TASK BRIEF:
In the entries below, find the line with "method, which still" and the line with "with the measurement"; reproduce those two lines and all lines between them exactly, without pictures.

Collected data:
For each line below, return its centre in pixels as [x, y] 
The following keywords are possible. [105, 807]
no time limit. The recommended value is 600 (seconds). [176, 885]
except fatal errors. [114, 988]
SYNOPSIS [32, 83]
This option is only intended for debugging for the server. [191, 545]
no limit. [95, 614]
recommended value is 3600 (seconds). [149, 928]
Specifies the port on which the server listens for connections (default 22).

==

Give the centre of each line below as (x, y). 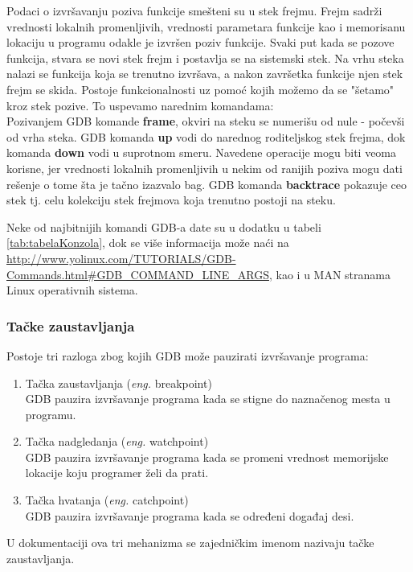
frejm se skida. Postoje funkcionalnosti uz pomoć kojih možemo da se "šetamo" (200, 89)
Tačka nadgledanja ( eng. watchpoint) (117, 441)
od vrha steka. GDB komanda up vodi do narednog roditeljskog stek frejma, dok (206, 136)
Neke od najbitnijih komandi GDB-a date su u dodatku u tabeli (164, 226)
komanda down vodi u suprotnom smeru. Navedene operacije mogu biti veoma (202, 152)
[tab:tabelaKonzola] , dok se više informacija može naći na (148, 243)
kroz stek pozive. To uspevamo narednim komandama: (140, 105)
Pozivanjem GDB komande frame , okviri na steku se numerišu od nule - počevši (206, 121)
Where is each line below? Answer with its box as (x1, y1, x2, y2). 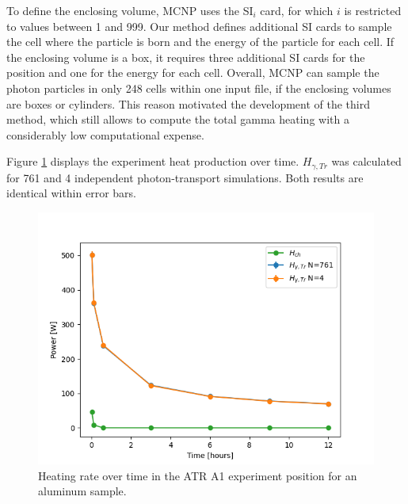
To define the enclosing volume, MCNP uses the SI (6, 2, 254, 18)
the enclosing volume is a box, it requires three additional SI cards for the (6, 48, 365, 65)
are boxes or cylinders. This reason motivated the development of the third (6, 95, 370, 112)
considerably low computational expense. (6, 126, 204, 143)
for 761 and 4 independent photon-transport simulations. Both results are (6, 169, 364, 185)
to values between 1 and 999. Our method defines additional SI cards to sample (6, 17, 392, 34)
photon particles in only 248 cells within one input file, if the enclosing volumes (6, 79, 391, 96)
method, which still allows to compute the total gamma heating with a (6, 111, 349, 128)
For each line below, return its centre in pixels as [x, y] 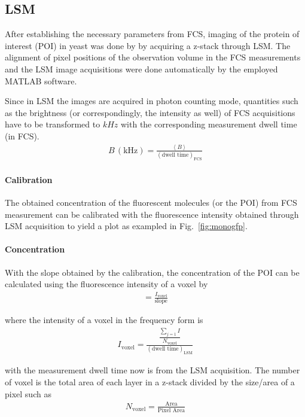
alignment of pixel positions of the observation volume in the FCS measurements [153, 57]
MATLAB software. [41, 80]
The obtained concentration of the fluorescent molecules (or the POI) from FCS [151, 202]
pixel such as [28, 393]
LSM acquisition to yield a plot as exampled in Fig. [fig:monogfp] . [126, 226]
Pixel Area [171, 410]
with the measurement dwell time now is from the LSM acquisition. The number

WRITTEN ANSWER:
method, which still allows to compute the total gamma heating with a (6, 111, 349, 128)
For each line below, return its centre in pixels as [x, y] 
alignment of pixel positions of the observation volume in the FCS measurements [153, 57]
MATLAB software. [41, 80]
The obtained concentration of the fluorescent molecules (or the POI) from FCS [151, 202]
pixel such as [28, 393]
LSM acquisition to yield a plot as exampled in Fig. [fig:monogfp] . [126, 226]
Pixel Area [171, 410]
with the measurement dwell time now is from the LSM acquisition. The number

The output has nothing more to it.